I understand they had to cancel the live show, but not even a promo video...?

------
ccktlmazeltov
I've given up writing on the iPad pro, because you can't really hold it on
your knees with a keyboard and because the screen is not well positioned (back
pains).

This new keyboard thing is amazing. Really expensive but I think I might take
the bullet on this one.

------
dippersauce
Funny how Apple went from a mindset that mice were only intended to be
accessibility peripherals in iOS, to fully support for them so quickly. I
think it was only a year or so ago that someone high up at Apple said
something to reaffirm that mindset.

------
geniium
Looks nice, but I won't invest another dime until I can launch all my macOS
app on it.

------
mason55
I thought solid state Lidar was still under development, at least as far as
cheap mass production goes.
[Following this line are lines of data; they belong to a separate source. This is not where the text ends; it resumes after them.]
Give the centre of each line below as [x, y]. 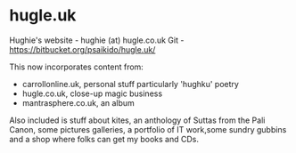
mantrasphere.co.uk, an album [78, 102]
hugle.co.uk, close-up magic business [92, 93]
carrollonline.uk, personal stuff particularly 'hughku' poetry [130, 84]
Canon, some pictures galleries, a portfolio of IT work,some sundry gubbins [148, 129]
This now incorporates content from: [77, 67]
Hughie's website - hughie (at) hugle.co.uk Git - [97, 40]
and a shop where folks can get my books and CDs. [104, 139]
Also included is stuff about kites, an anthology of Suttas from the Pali [137, 120]

Is that not the case? Or is that just true for
lidar that’s powerful enough for self-driving cars? Or is this not solid-state
lidar?

------
mberning
I love it. The new keyboard looks great. I have a first gen 12.9 iPad pro and
it has completely replaced a laptop for everything but my development work. I
can't wait for Apple to put A series processors into a Macbook pro.

------
Keyframe
Not sure about floating keyboard design. I have latest (well, before this one)
ipad pro with keyboard and it sits really well on an actual lap. I have doubts
about this. Looks like it would bounce on a lap when typing.

------
DelightOne
How much RAM does it have and how many cores? I can't find any mention.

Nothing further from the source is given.